━━ Exercise data ━━

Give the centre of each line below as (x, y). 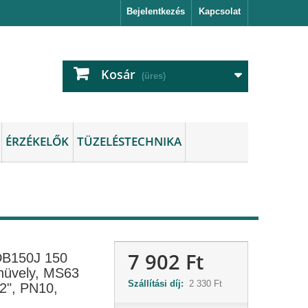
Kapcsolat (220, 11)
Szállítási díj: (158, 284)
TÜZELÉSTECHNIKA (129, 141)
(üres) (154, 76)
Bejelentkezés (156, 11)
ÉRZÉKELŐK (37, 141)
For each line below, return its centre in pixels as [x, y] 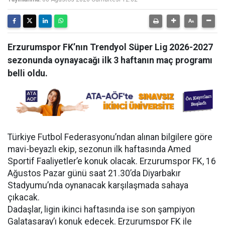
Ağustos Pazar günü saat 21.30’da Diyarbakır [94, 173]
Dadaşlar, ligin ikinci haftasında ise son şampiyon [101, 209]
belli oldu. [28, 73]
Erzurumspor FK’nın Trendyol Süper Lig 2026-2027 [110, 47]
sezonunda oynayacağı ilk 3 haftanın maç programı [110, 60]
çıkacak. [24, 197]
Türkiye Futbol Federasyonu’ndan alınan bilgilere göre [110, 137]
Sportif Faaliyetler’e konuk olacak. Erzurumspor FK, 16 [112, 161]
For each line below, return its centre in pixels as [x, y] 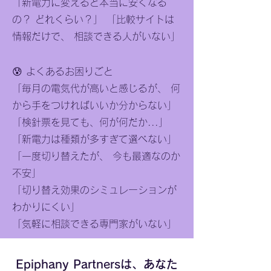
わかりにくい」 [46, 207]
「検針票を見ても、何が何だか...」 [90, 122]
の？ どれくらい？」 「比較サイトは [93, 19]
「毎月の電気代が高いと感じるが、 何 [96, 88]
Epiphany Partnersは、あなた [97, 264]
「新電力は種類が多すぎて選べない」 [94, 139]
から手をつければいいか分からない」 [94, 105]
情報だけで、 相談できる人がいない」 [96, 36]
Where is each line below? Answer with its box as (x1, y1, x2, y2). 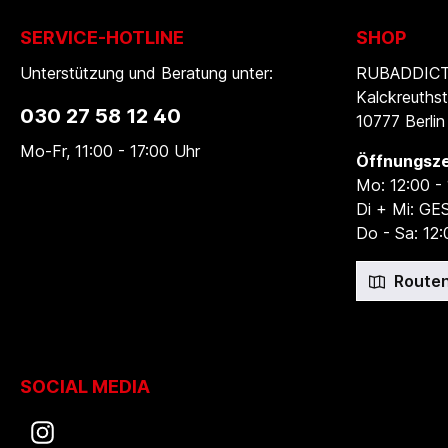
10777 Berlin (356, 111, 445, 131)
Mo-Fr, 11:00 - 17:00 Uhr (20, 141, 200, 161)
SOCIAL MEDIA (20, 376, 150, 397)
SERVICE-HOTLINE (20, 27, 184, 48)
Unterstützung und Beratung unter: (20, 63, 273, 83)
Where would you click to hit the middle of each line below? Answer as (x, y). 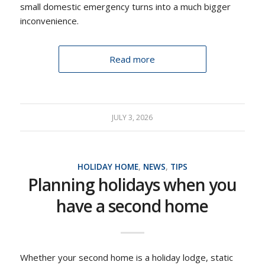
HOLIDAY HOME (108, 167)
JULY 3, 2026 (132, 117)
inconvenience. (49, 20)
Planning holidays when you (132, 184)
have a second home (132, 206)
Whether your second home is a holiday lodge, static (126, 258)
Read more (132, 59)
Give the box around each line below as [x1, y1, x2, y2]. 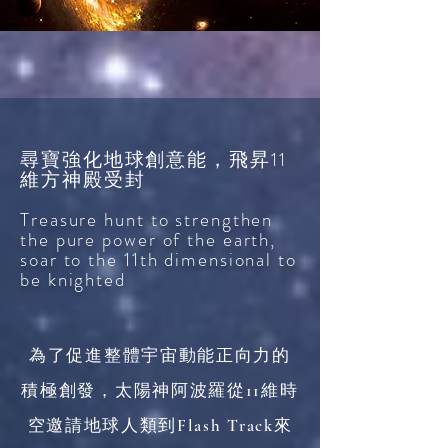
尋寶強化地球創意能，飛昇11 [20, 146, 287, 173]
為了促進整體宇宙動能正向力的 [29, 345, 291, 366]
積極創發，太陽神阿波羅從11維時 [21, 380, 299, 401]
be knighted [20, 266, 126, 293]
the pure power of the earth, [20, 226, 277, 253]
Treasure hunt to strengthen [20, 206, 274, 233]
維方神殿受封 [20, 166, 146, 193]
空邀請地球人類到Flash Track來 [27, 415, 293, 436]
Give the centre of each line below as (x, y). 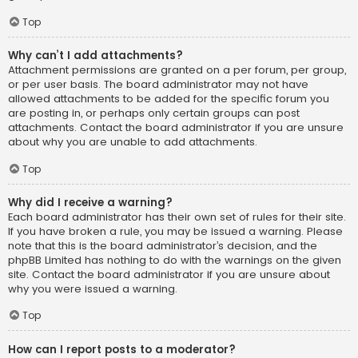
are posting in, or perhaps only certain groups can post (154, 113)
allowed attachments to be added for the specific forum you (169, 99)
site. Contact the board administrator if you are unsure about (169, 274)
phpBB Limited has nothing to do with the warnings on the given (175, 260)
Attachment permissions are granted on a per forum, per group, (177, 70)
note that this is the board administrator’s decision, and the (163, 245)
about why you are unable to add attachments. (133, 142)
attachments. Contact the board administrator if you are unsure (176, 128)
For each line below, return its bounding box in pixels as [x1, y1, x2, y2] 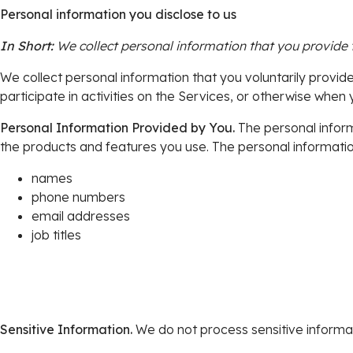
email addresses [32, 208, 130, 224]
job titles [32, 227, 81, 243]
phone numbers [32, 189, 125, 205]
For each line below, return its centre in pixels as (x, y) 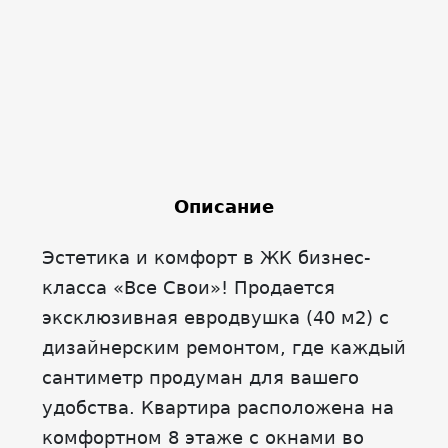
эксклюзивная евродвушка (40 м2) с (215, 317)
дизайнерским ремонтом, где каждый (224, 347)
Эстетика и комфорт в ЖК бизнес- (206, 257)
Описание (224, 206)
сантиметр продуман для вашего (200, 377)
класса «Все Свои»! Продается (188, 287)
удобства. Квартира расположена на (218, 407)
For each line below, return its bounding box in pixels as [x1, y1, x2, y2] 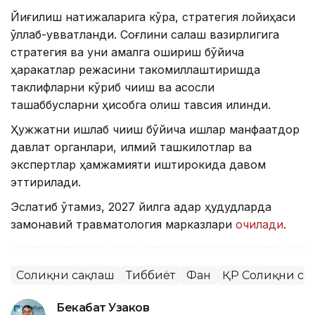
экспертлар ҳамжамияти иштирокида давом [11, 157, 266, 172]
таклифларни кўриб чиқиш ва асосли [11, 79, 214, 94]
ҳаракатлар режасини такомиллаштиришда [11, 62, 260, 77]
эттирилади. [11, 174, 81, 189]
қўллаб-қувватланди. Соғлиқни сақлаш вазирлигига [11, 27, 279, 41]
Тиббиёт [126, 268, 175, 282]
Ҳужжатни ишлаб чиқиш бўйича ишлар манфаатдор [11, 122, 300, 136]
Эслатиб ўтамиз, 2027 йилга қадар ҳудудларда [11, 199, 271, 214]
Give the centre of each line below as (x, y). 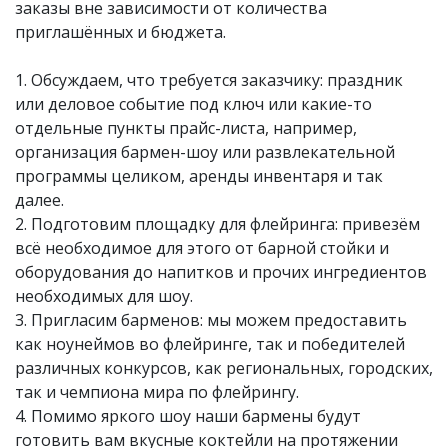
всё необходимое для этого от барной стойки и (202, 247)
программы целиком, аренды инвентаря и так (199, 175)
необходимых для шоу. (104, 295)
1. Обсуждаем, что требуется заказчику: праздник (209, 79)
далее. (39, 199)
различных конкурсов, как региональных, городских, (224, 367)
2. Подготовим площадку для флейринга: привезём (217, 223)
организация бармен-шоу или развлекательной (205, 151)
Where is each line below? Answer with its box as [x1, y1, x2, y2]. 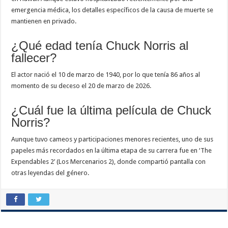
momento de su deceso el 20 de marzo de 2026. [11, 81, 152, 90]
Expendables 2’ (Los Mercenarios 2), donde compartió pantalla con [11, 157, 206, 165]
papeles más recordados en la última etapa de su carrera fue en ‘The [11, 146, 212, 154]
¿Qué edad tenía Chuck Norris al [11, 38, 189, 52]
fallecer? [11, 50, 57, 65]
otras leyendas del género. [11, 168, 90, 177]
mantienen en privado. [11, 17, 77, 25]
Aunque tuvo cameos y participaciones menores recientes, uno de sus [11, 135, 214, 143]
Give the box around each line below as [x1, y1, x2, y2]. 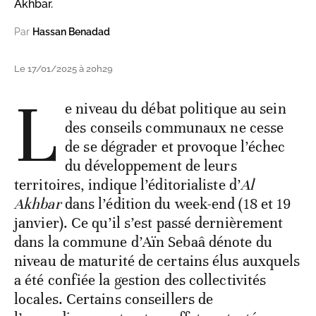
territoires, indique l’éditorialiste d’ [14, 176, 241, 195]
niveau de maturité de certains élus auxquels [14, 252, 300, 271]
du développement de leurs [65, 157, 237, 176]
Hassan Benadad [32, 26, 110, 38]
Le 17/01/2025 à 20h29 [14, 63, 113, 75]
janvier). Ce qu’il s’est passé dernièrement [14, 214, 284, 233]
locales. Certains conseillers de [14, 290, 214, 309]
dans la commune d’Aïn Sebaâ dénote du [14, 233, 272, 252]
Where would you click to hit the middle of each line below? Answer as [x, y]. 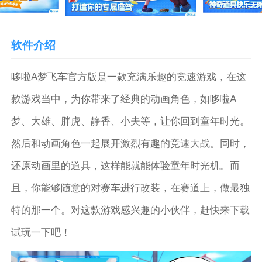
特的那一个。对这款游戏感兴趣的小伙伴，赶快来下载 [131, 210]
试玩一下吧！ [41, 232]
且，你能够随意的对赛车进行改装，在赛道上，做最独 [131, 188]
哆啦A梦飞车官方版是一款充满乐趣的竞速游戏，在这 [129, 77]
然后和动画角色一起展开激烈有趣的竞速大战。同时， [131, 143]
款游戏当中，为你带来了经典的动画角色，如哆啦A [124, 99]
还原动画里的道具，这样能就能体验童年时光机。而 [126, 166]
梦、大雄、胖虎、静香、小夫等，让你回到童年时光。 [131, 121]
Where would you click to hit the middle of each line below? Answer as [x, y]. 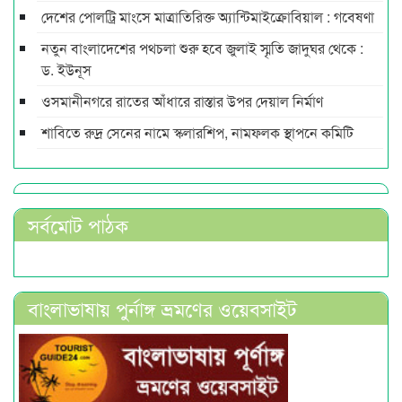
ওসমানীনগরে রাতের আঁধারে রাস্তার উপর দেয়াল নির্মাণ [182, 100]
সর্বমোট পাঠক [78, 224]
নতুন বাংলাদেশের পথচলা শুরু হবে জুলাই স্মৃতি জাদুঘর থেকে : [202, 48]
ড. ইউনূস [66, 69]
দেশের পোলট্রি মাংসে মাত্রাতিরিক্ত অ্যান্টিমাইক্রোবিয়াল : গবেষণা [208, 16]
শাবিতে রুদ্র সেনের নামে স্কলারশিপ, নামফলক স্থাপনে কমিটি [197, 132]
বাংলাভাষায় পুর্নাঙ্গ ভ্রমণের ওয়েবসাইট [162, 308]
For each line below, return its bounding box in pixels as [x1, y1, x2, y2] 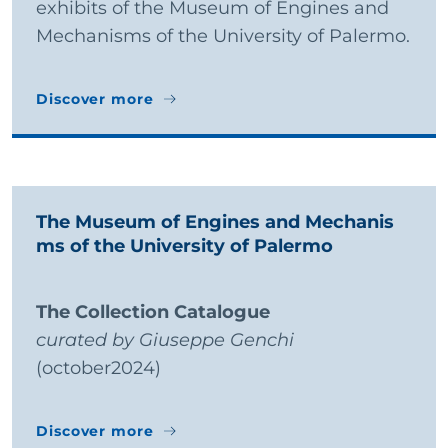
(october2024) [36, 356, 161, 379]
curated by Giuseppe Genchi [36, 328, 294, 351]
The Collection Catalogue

━━━

Check each line of the material for "attachments". Copy the ones that have it.

__Solution to the exercise__:
allowed attachments to be added for the specific forum you (169, 99)
about why you are unable to add attachments. (133, 142)
attachments. Contact the board administrator if you are unsure (176, 128)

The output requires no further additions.